Ok, this giant heatmap looks cool, but doesn't really indicate winners very well. I really want to give each word a rank! ChatGPT suggested a few different methods of doing this, but I settled on the Bradley-Terry Model because it seems like this is a fitting use-case, and I can just pump my results through the choix library in Python to get my rankings.

Here are all the scores with the Bradley-Terry Model:

There are a few interesting anecdotes from this list:

"Woman" is ranked higher than "Man" (My fiancee said "obviously")
I'm especially offended by "John" having a rating of -2.5. Apparently I'm very easy to beat in a fight.
Love most certainly doesn't beat war.

It was at this point where I realised that the 200 most used nouns are a terrible choice.
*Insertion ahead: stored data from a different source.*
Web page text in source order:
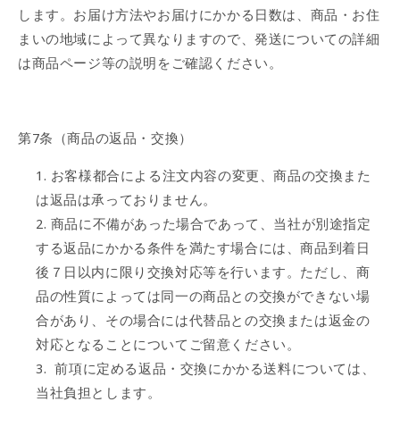
します。お届け方法やお届けにかかる日数は、商品・お住
まいの地域によって異なりますので、発送についての詳細
は商品ページ等の説明をご確認ください。
第7条（商品の返品・交換）
お客様都合による注文内容の変更、商品の交換また
は返品は承っておりません。
商品に不備があった場合であって、当社が別途指定
する返品にかかる条件を満たす場合には、商品到着日
後７日以内に限り交換対応等を行います。 ただし、商
品の性質によっては同一の商品との交換ができない場
合があり、その場合には代替品との交換または返金の
対応となることについてご留意ください。
前項に定める返品・交換にかかる送料については、
当社負担とします。
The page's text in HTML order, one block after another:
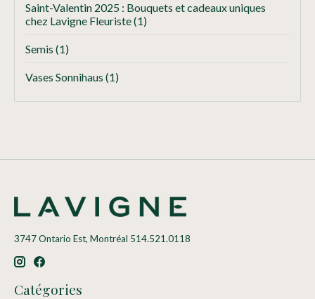
Saint-Valentin 2025 : Bouquets et cadeaux uniques
chez Lavigne Fleuriste(1)
Semis (1)
Vases Sonnihaus (1)
3747 Ontario Est, Montréal 514.521.0118
Catégories
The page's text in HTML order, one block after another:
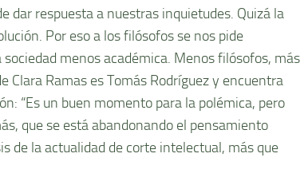
dar respuesta a nuestras inquietudes. Quizá la
Por eso a los filósofos se nos pide
menos académica. Menos filósofos, más
Clara Ramas es Tomás Rodríguez y encuentra
“Es un buen momento para la polémica, pero
que se está abandonando el pensamiento
de la actualidad de corte intelectual, más que
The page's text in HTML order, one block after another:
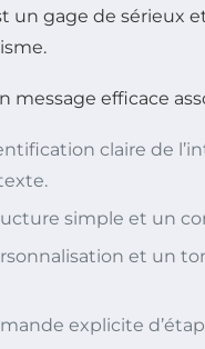
un gage de sérieux
message efficace
claire de
simple et un
et un
explicite
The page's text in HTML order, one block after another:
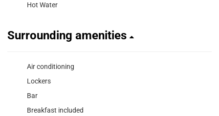
Hot Water
Surrounding amenities
Air conditioning
Lockers
Bar
Breakfast included
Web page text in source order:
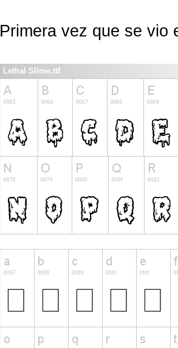
Primera vez que se vio
Lethal Slime.ttf
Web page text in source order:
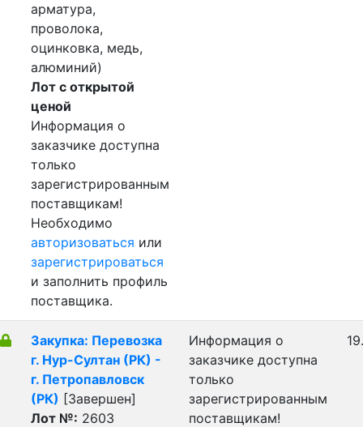
арматура,
проволока,
оцинковка, медь,
алюминий)
Лот с открытой
ценой
Информация о
заказчике доступна
только
зарегистрированным
поставщикам!
Необходимо
авторизоваться или
зарегистрироваться
и заполнить профиль
поставщика.
Закупка: Перевозка
г. Нур-Султан (РК) -
г. Петропавловск
(РК) [Завершен]
Лот №: 2603
Информация о
заказчике доступна
только
зарегистрированным
поставщикам!
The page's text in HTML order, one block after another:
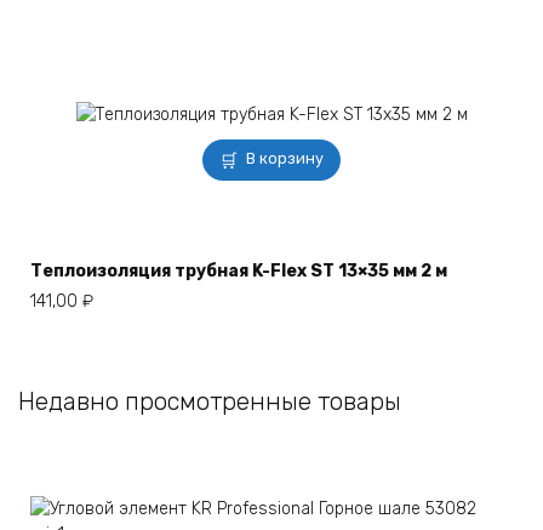
В корзину
Теплоизоляция трубная K-Flex ST 13×35 мм 2 м
141,00 ₽
Недавно просмотренные товары

What does it mean for "fact" to fight "keep"? Who cares? I need a better selection of words that make more sense.

Battle 2: Animals

What all the animals fought each other? Maybe that'd be interesting!
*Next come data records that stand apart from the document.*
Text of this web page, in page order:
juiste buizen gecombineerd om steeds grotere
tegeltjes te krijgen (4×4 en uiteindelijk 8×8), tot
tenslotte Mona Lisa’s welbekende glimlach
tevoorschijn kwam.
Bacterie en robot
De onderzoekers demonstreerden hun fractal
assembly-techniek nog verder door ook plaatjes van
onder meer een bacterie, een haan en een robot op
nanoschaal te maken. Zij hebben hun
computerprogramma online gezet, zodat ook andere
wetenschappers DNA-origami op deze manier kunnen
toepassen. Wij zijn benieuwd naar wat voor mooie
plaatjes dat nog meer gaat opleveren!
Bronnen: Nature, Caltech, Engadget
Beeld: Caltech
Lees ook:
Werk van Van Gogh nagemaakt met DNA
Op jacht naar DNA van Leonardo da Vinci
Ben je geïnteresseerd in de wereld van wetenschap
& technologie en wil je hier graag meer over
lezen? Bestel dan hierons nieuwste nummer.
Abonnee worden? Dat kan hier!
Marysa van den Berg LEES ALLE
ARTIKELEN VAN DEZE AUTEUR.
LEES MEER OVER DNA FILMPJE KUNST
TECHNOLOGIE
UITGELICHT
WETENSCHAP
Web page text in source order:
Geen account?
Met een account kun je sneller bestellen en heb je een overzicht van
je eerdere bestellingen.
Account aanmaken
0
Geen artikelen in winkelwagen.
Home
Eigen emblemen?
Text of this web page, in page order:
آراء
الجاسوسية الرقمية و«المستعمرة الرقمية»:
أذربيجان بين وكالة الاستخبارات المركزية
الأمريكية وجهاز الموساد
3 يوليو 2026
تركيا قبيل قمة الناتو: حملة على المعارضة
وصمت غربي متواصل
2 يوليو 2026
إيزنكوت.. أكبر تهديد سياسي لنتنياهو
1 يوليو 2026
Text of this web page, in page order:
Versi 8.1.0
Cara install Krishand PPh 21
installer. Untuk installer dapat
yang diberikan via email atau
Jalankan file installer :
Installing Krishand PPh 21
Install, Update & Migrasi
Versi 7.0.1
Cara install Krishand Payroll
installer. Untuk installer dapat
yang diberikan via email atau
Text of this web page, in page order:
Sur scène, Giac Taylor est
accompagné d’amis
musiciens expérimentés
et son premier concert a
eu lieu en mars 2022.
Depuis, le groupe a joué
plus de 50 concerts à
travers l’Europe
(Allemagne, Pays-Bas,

I selected a number of well known animals from the fantastic Wikipedia page: List of Animals. I love these mundane Wikipedia list pages. I personally think this one would lose in a fight with List of Chairs, but possibly beat List of Soups.

Let's see who rose victorious from this zoological battle royale.
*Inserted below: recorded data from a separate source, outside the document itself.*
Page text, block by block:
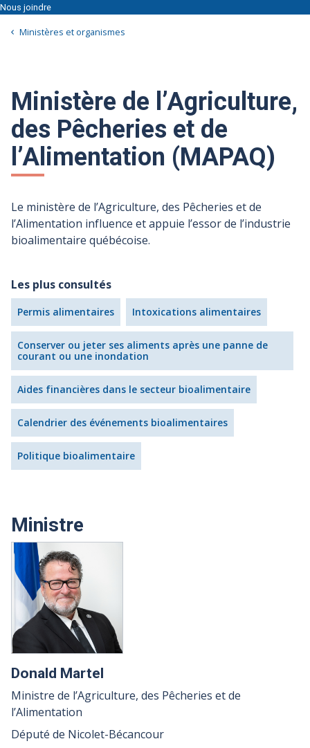
Nous joindre
Ministères et organismes
Ministère de l’Agriculture,
des Pêcheries et de
l’Alimentation (MAPAQ)
Le ministère de l’Agriculture, des Pêcheries et de
l’Alimentation influence et appuie l’essor de l’industrie
bioalimentaire québécoise.
Les plus consultés
Permis alimentaires Intoxications alimentaires
Conserver ou jeter ses aliments après une panne de
courant ou une inondation
Aides financières dans le secteur bioalimentaire
Calendrier des événements bioalimentaires
Politique bioalimentaire
Ministre
Donald Martel
Ministre de l’Agriculture, des Pêcheries et de
l’Alimentation
Député de Nicolet-Bécancour
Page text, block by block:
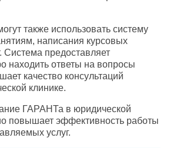
также использовать систему
, написания курсовых
Система предоставляет
находить ответы на вопросы
качество консультаций
клинике.
ГАРАНТа в юридической
повышает эффективность работы
услуг.
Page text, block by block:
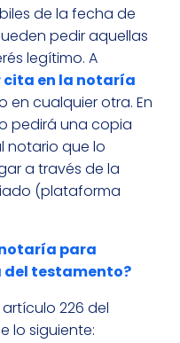
de la fecha de
pedir aquellas
legítimo. A
cita en la notaría
cualquier otra. En
pedirá una copia
notario que lo
a través de la
(plataforma
para
del testamento?
226 del
lo siguiente:
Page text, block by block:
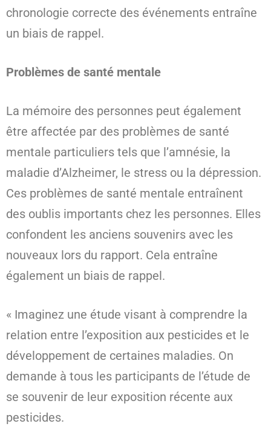
chronologie correcte des événements entraîne
un biais de rappel.
Problèmes de santé mentale
La mémoire des personnes peut également
être affectée par des problèmes de santé
mentale particuliers tels que l’amnésie, la
maladie d’Alzheimer, le stress ou la dépression.
Ces problèmes de santé mentale entraînent
des oublis importants chez les personnes. Elles
confondent les anciens souvenirs avec les
nouveaux lors du rapport. Cela entraîne
également un biais de rappel.
« Imaginez une étude visant à comprendre la
relation entre l’exposition aux pesticides et le
développement de certaines maladies. On
demande à tous les participants de l’étude de
se souvenir de leur exposition récente aux
pesticides.
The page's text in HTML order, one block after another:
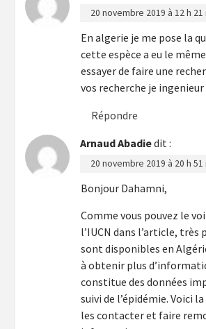
20 novembre 2019 à 12 h 21
En algerie je me pose la
cette espèce a eu le
essayer de faire une
vos recherche je
Répondre
Arnaud Abadiedit :
20 novembre 2019 à 20 h 51
Bonjour Dahamni,
Comme vous pouvez le
l’IUCN dans l’article, très
sont disponibles en
à obtenir plus
constitue des données
suivi de l’épidémie. Voici
les contacter et faire
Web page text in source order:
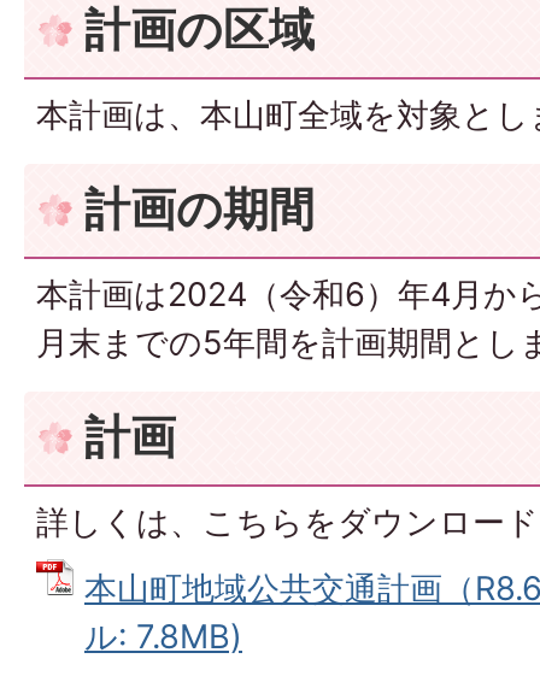
計画の区域
本計画は、本山町全域を対象とし
計画の期間
本計画は2024（令和6）年4月か
月末までの5年間を計画期間とし
計画
詳しくは、こちらをダウンロー
本山町地域公共交通計画（
ル: 7.8MB)
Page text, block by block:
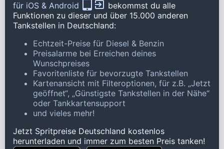
für iOS & Android
bekommst du alle
Funktionen zu dieser und über 15.000 anderen
Tankstellen in Deutschland:
Echtzeit-Preise für Diesel & Benzin
Preisalarme bei Erreichen deines
Wunschpreises
Favoritenliste für bevorzugte Tankstellen
Kartenansicht mit Filteroptionen, für z.B. „Jetzt
geöffnet“, „Günstigste Tankstellen in der Nähe“
oder Tankkartensupport
und vieles mehr!
Jetzt Spritpreise Deutschland kostenlos
herunterladen und immer zum besten Preis tanken!
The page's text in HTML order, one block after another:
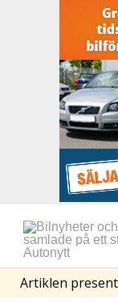
Artiklen
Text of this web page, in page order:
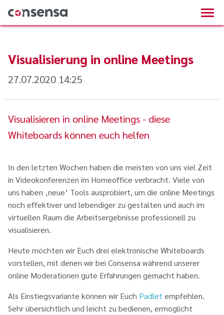
Visualisierung in online Meetings
27.07.2020 14:25
Visualisieren in online Meetings - diese
Whiteboards können euch helfen
In den letzten Wochen haben die meisten von uns viel Zeit
in Videokonferenzen im Homeoffice verbracht. Viele von
uns haben ‚neue‘ Tools ausprobiert, um die online Meetings
noch effektiver und lebendiger zu gestalten und auch im
virtuellen Raum die Arbeitsergebnisse professionell zu
visualisieren.
Heute möchten wir Euch drei elektronische Whiteboards
vorstellen, mit denen wir bei Consensa während unserer
online Moderationen gute Erfahrungen gemacht haben.
Als Einstiegsvariante können wir Euch Padlet empfehlen.
Sehr übersichtlich und leicht zu bedienen, ermöglicht
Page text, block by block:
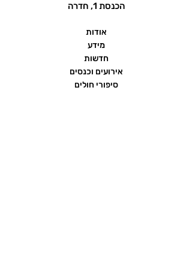
הכנסת 1, חדרה
אודות
מידע
חדשות
אירועים וכנסים
סיפורי חולים

The winner was the humble... Dinosaur? Maybe I should have taken that one out... In second place we have a hippopotamous, and I certainly wouldn't want to find myself in a cage match with a hippopotamous, so maybe the list is fairly accurate.

An AI generated image a T-rex fighting a hippo.

The final showdown.

The most interesting feature of this heatmap seems to be that the red and green 'blurring' around the diagonal is 'tighter'? I feel that this indicates that the AI is far more certain about it's answer compared to the last battle. These animals probably have a more obvious heirarchy compared to the semi-random nouns that came before them.

Here is the official ranking:

Again, so many questions:

Why are beavers ranked higher than lions?
Why are humans on a paltry -0.5 points, below penguins and salmon? I could take a penguin with my bare hands damn it, and I regularly eat salmon, why are we so low? Humans lost to cochroaches! I wonder why?
On the other side of the scale, the AI is pretty sure the butterfly is the weakest animal on the list, which makes sense.
Mosquito rankly low at -1.4 despite being the only insect I'd accept far higher results for.

Battle 3: Colours?

Ok, I'm out of ideas, lets battle colours.

An AI generated image of the 7 colours of the ranbow all fighting each other with knives.

Surprise, surprise, our old friend Wikipedia beat us to it with the List of Colours. I'm not particularly interested in the verbose colour list including:

Baby Blue Eyes
Cosmic Cobalt, and
Deep Cerise

So we're sticking to the colours of the rainbow + black and white.

Well the LLM seems relatively sure about this one, and I'd tend to agree with it. It seems to have ordered them roughly from the "angry colours" to the "calm colours". Orange and red sit firmly atop the throne, while relaxing Blue lost.

And here are the final rankings.

Further Work

This stupid weekend project has been a lot of fun, and inspired more questions than answers. I have half a mind to run all the questions again with other local LLMs see how the heatmaps differ. We could construct an ultimate ranking from the results of all the LLMs, but that would be time-consuming, useless, and feels like I'm implementing a mixture-of-experts model manually. I'm also half tempted to pay for the largest ChatGPT model and see if the answers feel more accurate.

I wonder if a similar approach of mass one-word responses could be used to detect bias or something. In a hypothetical timeline, OpenAI might start taking money from companies to bias LLM sentiment toward their products. Would it be useful to run a continuous battle royal against all companies as a sort of bias watchdog?